[MATERIAL SHOWN — start]

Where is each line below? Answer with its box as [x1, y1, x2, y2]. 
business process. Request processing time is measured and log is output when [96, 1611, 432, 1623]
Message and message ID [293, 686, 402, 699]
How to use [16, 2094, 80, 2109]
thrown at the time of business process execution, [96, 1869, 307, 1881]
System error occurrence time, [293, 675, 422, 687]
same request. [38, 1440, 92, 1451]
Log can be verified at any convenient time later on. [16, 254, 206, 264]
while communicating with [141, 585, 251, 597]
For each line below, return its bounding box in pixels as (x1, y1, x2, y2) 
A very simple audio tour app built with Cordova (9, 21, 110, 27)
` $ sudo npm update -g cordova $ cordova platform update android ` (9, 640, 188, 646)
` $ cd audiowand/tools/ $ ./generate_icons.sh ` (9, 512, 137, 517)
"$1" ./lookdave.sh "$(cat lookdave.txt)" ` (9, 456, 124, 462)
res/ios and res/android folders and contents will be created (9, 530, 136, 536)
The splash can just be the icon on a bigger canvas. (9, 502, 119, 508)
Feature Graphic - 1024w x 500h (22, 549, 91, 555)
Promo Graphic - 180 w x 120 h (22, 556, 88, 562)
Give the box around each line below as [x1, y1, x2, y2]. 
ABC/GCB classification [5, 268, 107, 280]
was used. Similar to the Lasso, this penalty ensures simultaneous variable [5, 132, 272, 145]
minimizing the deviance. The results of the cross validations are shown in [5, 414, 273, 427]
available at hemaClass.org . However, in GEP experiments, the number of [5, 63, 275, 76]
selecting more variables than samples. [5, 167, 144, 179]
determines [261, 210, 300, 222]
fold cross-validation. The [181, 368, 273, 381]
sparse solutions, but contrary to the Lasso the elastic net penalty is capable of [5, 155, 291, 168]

[MATERIAL SHOWN — finish]
[MATERIAL SHOWN — start]

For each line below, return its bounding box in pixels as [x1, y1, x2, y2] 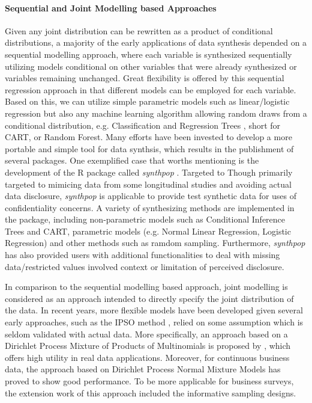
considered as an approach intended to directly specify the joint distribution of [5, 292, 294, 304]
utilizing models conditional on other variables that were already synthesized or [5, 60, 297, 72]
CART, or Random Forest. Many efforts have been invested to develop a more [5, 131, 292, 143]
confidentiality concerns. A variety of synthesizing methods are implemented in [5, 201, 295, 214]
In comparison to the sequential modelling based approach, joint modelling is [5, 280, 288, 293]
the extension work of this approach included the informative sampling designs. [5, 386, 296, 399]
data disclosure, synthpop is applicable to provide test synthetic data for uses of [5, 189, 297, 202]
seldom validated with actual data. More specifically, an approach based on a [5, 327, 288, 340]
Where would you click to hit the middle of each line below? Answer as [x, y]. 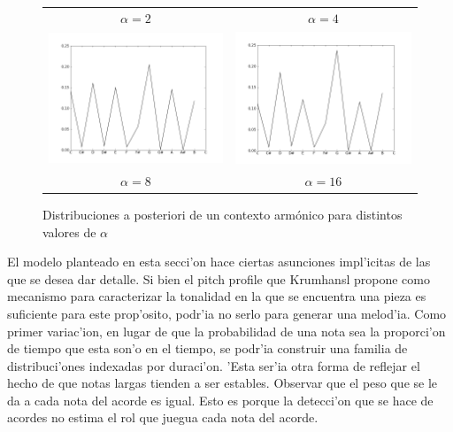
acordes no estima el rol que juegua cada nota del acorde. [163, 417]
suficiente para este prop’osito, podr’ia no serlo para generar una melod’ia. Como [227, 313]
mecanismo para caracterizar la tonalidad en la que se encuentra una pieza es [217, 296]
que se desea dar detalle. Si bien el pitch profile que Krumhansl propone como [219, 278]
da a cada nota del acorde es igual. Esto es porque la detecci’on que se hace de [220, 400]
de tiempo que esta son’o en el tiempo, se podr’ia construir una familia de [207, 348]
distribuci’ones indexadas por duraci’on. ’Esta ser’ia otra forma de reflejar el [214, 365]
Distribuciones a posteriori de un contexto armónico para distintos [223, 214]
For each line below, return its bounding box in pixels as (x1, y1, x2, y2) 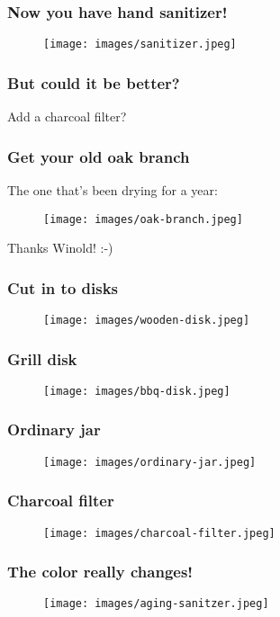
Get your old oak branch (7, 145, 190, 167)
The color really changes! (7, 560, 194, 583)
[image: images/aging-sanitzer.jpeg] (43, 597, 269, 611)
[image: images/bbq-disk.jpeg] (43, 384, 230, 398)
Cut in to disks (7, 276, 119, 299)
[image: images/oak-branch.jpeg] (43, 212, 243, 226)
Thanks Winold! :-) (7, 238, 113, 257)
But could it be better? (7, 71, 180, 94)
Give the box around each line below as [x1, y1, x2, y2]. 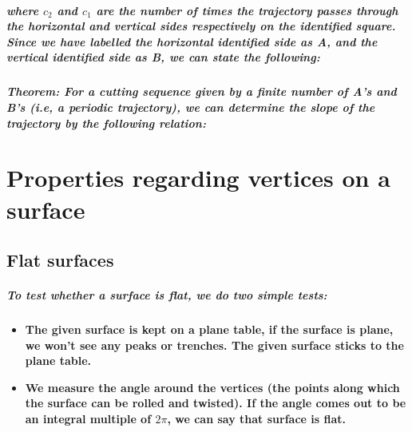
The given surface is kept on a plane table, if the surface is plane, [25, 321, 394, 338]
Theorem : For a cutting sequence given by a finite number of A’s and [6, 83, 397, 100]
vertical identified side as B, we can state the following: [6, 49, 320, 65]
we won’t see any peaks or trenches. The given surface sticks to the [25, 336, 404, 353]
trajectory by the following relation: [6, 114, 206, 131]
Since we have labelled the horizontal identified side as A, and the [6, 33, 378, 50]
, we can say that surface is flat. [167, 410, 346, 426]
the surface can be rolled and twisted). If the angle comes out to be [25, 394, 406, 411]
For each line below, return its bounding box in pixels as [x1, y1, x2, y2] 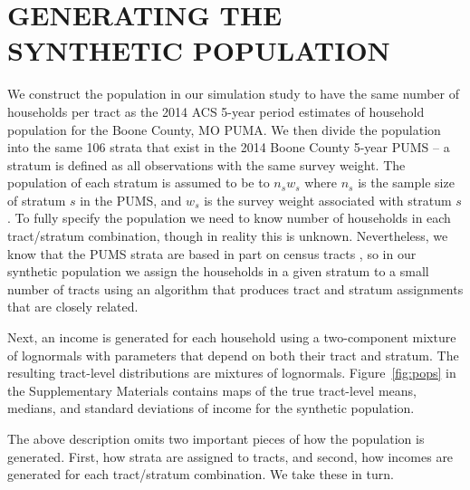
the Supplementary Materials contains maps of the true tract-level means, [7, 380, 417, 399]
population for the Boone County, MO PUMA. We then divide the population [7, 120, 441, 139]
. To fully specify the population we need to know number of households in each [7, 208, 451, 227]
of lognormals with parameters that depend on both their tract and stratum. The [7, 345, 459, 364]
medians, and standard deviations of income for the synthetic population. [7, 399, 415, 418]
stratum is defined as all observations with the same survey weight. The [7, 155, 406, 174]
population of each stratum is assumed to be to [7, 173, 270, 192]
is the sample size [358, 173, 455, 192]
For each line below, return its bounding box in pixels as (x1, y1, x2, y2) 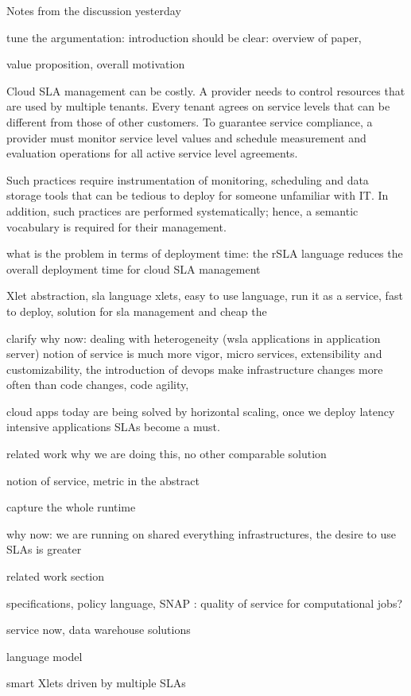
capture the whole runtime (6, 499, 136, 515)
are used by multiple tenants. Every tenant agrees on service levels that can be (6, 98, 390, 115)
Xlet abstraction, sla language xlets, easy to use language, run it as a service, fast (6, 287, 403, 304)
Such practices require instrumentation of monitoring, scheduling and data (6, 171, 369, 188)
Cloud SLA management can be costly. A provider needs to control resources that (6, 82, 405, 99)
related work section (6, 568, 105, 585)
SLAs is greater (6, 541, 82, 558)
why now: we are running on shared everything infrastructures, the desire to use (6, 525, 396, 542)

[MATERIAL SHOWN — finish]
[MATERIAL SHOWN — start]

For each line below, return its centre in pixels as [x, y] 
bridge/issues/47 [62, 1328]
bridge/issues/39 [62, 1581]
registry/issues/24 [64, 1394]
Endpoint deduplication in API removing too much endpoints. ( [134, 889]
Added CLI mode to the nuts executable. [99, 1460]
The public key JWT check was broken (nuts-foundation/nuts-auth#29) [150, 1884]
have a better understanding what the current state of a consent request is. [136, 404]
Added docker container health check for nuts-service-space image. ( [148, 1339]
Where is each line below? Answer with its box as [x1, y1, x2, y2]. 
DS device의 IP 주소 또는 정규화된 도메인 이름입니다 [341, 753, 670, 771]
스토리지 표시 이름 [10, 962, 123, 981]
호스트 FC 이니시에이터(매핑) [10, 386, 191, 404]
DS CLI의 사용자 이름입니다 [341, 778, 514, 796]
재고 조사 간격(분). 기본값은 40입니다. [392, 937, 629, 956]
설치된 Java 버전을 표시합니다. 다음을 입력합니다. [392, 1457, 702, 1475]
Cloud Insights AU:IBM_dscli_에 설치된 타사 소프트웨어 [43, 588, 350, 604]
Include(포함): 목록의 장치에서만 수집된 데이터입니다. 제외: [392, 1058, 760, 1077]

[MATERIAL SHOWN — finish]

ASSIGNED TASK: If a line in the records above contains the string "given", copy that line out.

TASK ANSWER:
The given surface is kept on a plane table, if the surface is plane, [25, 321, 394, 338]
Theorem : For a cutting sequence given by a finite number of A’s and [6, 83, 397, 100]
we won’t see any peaks or trenches. The given surface sticks to the [25, 336, 404, 353]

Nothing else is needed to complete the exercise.